Description of the task: Everything from the line holding "how anime continues" through the final line of the entries below is to be written out exactly, and nothing more; leave out pictures.

Task data:
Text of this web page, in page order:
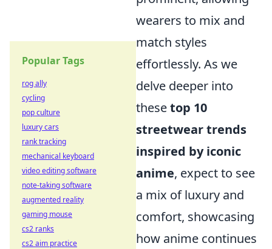
wearers to mix and
match styles
effortlessly. As we
delve deeper into
thesetop 10
streetwear trends
inspired by iconic
anime, expect to see
a mix of luxury and
comfort, showcasing
how anime continues
Popular Tags
rog ally
cycling
pop culture
luxury cars
rank tracking
mechanical keyboard
video editing software
note-taking software
augmented reality
gaming mouse
cs2 ranks
cs2 aim practice
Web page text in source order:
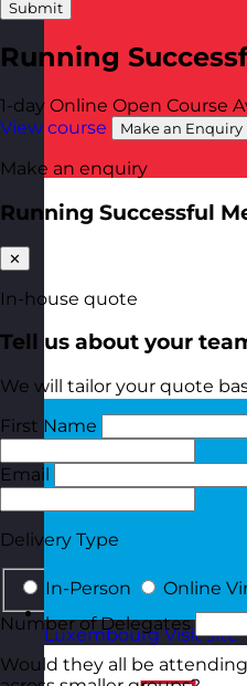
Luxembourg Visit site
Submit
Running
1-day Online Open Course
View course
Make an Enquiry
Make an enquiry
Running Successful
✕
In-house quote
Tell us about your
We will tailor your quote
First Name
Email
Delivery Type
In-Person Online
Number of Delegates
Would they all be
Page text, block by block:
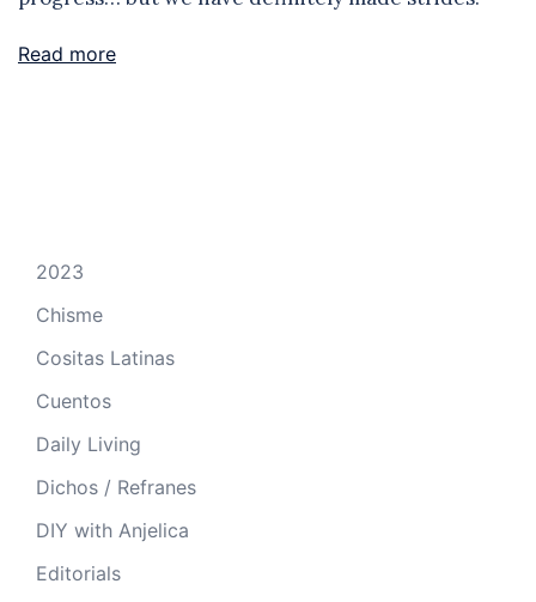
Read more
2023
Chisme
Cositas Latinas
Cuentos
Daily Living
Dichos / Refranes
DIY with Anjelica
Editorials

Exercise response:
how anime continues
Popular Tags
rog ally
cycling
pop culture
luxury cars
rank tracking
mechanical keyboard
video editing software
note-taking software
augmented reality
gaming mouse
cs2 ranks
cs2 aim practice
Web page text in source order:
Luxembourg Visit site
Submit
Running
1-day Online Open Course
View course
Make an Enquiry
Make an enquiry
Running Successful
✕
In-house quote
Tell us about your
We will tailor your quote
First Name
Email
Delivery Type
In-Person Online
Number of Delegates
Would they all be
Page text, block by block:
Read more
2023
Chisme
Cositas Latinas
Cuentos
Daily Living
Dichos / Refranes
DIY with Anjelica
Editorials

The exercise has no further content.